WHAT THE EXERCISE ASKS
In the records below, the lines between the one holding "Where would you" and the one holding "export GO111MODULE=on [87, 237]", inclusive, are to be transcribed exactly; no pictures are to be included.

==============================

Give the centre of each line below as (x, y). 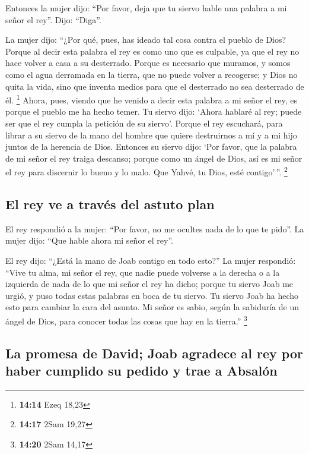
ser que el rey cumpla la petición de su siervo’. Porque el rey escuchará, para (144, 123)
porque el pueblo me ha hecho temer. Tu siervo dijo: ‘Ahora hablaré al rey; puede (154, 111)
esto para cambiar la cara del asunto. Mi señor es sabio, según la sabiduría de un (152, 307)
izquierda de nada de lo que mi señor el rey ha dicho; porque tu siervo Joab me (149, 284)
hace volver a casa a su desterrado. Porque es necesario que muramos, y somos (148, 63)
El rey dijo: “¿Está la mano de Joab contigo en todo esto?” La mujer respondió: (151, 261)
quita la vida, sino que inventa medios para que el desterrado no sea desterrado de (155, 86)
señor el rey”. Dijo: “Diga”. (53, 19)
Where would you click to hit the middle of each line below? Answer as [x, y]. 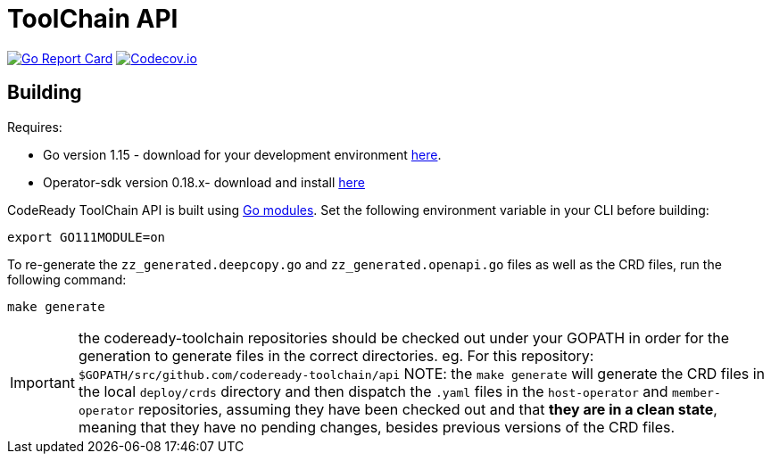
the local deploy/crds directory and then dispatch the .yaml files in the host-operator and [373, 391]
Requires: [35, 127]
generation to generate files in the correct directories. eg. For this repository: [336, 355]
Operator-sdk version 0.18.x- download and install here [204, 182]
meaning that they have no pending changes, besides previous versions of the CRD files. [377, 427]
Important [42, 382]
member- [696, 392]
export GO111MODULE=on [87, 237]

==============================

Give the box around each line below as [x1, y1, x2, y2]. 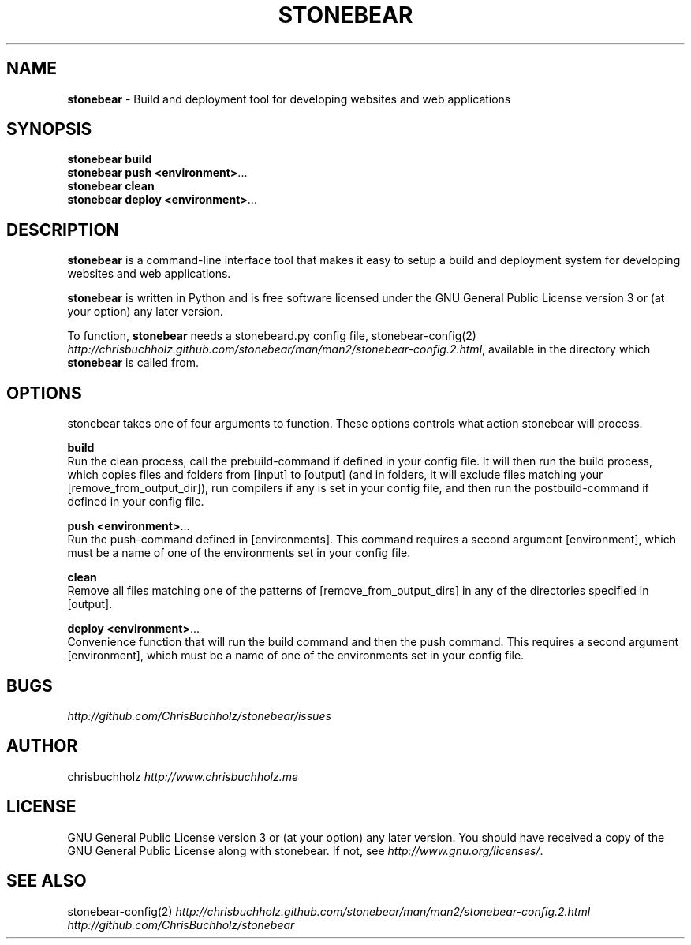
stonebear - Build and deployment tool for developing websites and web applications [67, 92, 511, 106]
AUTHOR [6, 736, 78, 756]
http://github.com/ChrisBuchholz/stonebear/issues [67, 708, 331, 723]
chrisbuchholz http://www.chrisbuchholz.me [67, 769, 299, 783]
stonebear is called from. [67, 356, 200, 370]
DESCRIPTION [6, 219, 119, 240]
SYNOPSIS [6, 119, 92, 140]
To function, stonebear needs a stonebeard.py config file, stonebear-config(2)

==============================

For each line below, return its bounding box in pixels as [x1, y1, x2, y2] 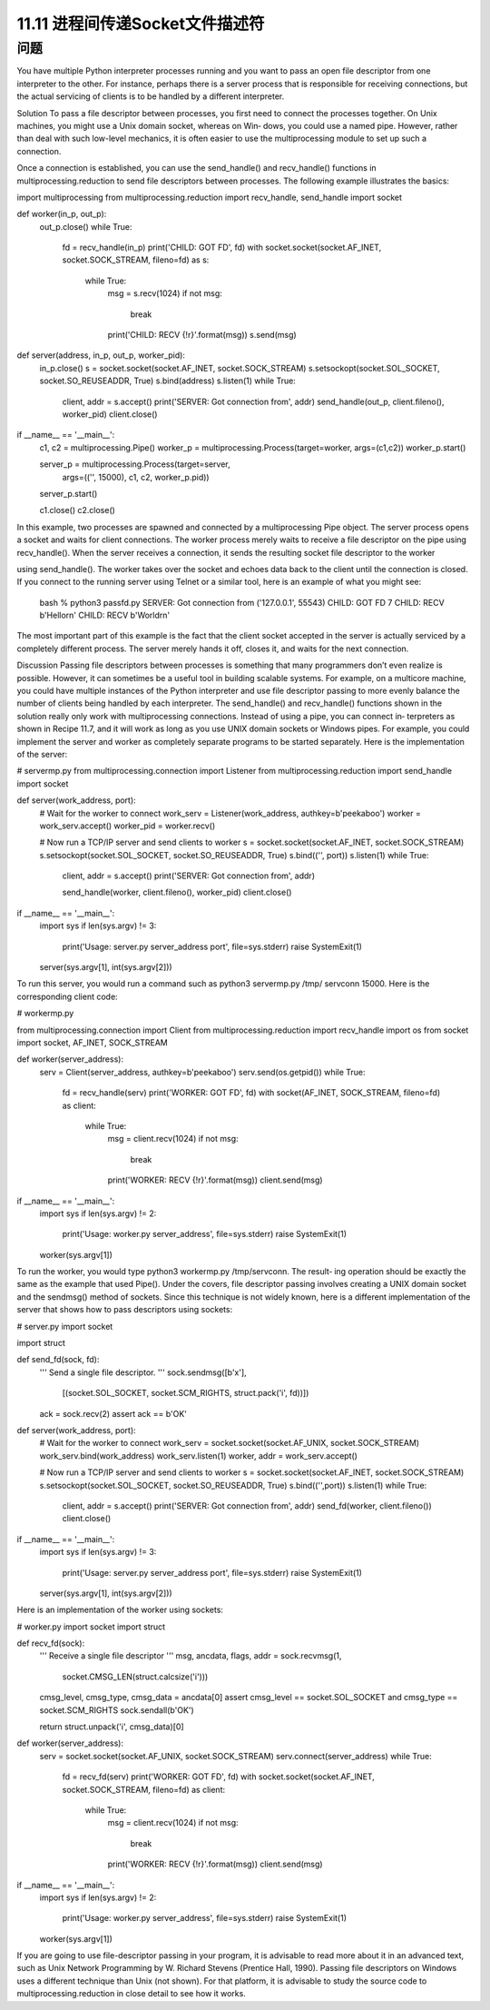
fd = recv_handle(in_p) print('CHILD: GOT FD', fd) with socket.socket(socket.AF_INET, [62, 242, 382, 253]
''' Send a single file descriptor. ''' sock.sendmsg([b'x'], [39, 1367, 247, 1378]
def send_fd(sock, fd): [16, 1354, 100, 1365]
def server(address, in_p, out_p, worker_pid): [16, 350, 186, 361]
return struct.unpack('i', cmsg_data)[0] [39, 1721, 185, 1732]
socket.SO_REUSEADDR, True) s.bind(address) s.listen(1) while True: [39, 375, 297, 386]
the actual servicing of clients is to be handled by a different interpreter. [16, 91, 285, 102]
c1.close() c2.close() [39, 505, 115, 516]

==============================

EXERCISE ANSWER
Where would you click to hit the middle of each line below? Answer as [x, y]. 
the local deploy/crds directory and then dispatch the .yaml files in the host-operator and [373, 391]
Requires: [35, 127]
generation to generate files in the correct directories. eg. For this repository: [336, 355]
Operator-sdk version 0.18.x- download and install here [204, 182]
meaning that they have no pending changes, besides previous versions of the CRD files. [377, 427]
Important [42, 382]
member- [696, 392]
export GO111MODULE=on [87, 237]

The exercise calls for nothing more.